モロッコ生まれの料理家、パトリス・ジュリアンが書いた『ライフレシピ』を読んだ。

人生に喜びを感じられるようになるためのカギは、チョイス(選択)することにある。いまいる場所、いまあるものは、すべて自分の過去の”チョイス”の結果だし、全部が”自分の責任”なんだ。

持ち物を公開するブログがおもしろいのは、その持ち物を見るだけで、その人の趣味嗜好がわかるところだ。パトリスの言葉を借りれば、いろいろな『チョイス』の集合体が、その人そのものを表している。

ミニマリストは物質社会のカウンターのような存在で、口を揃えて「持ち物を抱えていた頃より豊かになった」と主張する。でも、ミニマリストが全員豊かなのかといったら、そんなことはない。

これは、パトリスが書いている「生きている」か「死んでいる」かという発想から考えるとわかりやすい。

家のなかに死んだものがたくさんあると、家のパワーはどんどん下がってしまう。だから思い切って、”必要なもの”、”生きているもの”とだけ一緒に暮らすようにしたほうがいい。

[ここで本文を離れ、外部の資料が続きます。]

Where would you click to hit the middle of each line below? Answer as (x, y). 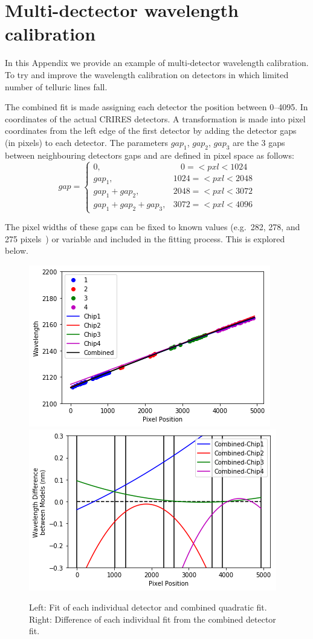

持ち物を減らすときの基準は「不必要なモノ」がスタンダード。でも「必要だけれども死んでいるモノ」もあることに目を向けるのがポイントではないか。持ち物がミニマルになったって、残されたモノが死んでいたら、死んでいるモノに囲まれたつまらない暮らしじゃないか。「少ないけど豊かにみえない」というときは、その持ち物や空間が死んでいるからと疑ったほうがいい。

「生きている」「死んでいる」というのは主観でしかない。本人が自分の価値観でチョイスしたモノであれば、そのモノの価格と関係なく「生きている」ものになる。しかし、本人の主観が歪んでいる場合があることも注意しなくてはならない。

たとえば、100円ショップで買ったモノ。同じ100円のモノでも「生きている」と心から感じている人もいる反面、「生きている」と思い込もうとしている人もいる。「100円のモノで十分」と口では言っていても、心のどこかではもっと品質のよいモノがほしくて、その感情にフタをしている状態だ。人間は細かいニュアンスを感じとる動物なので、端から見ていても無理をしているのがわかってしまうのです。そして、そういう人の持ち物は死んでいるように見えるのだと思います。

私に関して言えば、パトリスが書いているように、お気に入りの道具を手にいれたいタイプ。コロコロと移住をしない人の場合は、コストよりも品質を優先させたほうが「生きている」暮らしになりやすいように思う。

言うまでもなく調理器具は、ただの道具ではない。”料理を作る気持ち”にすごく影響してくるものなんだ。100円ショップでもたいていの器具が揃うかもしれないけれど、ぜひとも、本当に自分にフィットするものを選んでほしい。
お気に入りの道具を手にいれよう。自分の雰囲気に似合った、一緒にワクワクできる道具を。ひとつお気に入りが増えるたびに、また料理と仲良くしたくなること間違いなしだ。
すごく素敵な芸術家の仕事に触れたときたとえば、腕利きの宮大工の手がけた建造物とか、エルメスの職人が手がけたバッグとかーそういう”完璧な美しさ”に触れたときもやっぱり、天国を感じることができる。